It seems like for 10 years I've been living the life of a venomous creature inside a sealed transparent container.
People walk by me, see me, talk about me like I'm not there.
People tap on the glass of where I am confined for 8 hours a day to get my attention and hope I'll do something they think is interesting.
People are afraid to clean my tank, you know, take me out for awhile, because I am so dangerous. So instead they feed me contrived forms of nutrition (not anything I might eat if I could choose myself) through a little hole, when it is convenient for them (not when I might be hungry). They know it is only a matter of time before I expire - that's OK. I'm only there for their entertainment - a commodity to satisfy their needs. When I'm gone they'll just buy a new one.

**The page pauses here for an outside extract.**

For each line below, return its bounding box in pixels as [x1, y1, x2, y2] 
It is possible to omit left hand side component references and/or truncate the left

Once, people thought it might be interesting to put me with other venomous creatures just to "see what would happen". I was scared at first, but I learned to not only appreciate the company, I THRIVED. Sadly, a family of thriving dangerous creatures was a threat to the people, so they did everything in their power to separate us. And they won. I was alone. Until last week when...
I BROKE FREE. How? EXCITEMENT came into my life! Another creature like me had the courage to not accept what others had labeled them and demanded to determine their own name and therefore drive their own destiny. They took the name Badass Teacher and INVITED all of us - the dangerous - to share in the freedom that is derived from self determination. Now that I have this freedom I am INSPIRED to cherish it and to share it, to understand it and protect it.

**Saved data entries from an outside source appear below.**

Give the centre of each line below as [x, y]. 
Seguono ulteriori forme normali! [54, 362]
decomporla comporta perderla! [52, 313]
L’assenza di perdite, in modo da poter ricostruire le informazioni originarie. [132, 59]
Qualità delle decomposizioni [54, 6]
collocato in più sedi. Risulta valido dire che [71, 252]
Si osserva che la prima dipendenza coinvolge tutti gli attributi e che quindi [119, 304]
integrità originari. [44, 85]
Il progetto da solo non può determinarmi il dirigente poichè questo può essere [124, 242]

When I came into this world I had expectations. I expected to be sheltered, nourished, comforted, unconditionally. I expected to be encouraged and supported to think and create and dance and sing and to succeed and fail and succeed and fail and succeed. I expected that the people who came before me were afforded these things so they would provide me with them, unconditionally. I expected family. I expected community. Imagine my surprise to learn that my caregivers were often denied these things and so either couldn't give them to me or wouldn't. Imagine my horror to learn and to come to understand by experience that humanity in our schools was not what was valued and institutionalized.

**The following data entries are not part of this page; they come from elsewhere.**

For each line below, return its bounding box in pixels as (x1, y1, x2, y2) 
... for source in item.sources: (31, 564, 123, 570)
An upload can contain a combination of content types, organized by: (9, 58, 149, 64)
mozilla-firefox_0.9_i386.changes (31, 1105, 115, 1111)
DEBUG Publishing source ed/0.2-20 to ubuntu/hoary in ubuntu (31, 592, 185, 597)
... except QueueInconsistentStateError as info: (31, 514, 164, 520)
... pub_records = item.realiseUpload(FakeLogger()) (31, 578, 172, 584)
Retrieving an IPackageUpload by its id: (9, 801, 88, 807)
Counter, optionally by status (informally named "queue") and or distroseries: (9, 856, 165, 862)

Imagine the paralysis caused by fear and exercised through compliance to change the way you view your self. Imagine who benefits from this conditioning. Now imagine resisting the effort to deny you freedom for no other reason than to satiate their indulgences.
Now get up. Stand up. Rise. Fulfill your destiny and Be.
In solidarity Badasses.
Peace.
Good post! I didn't realize I was venomous! ;) I enjoyed reading this inspirational post, thanks!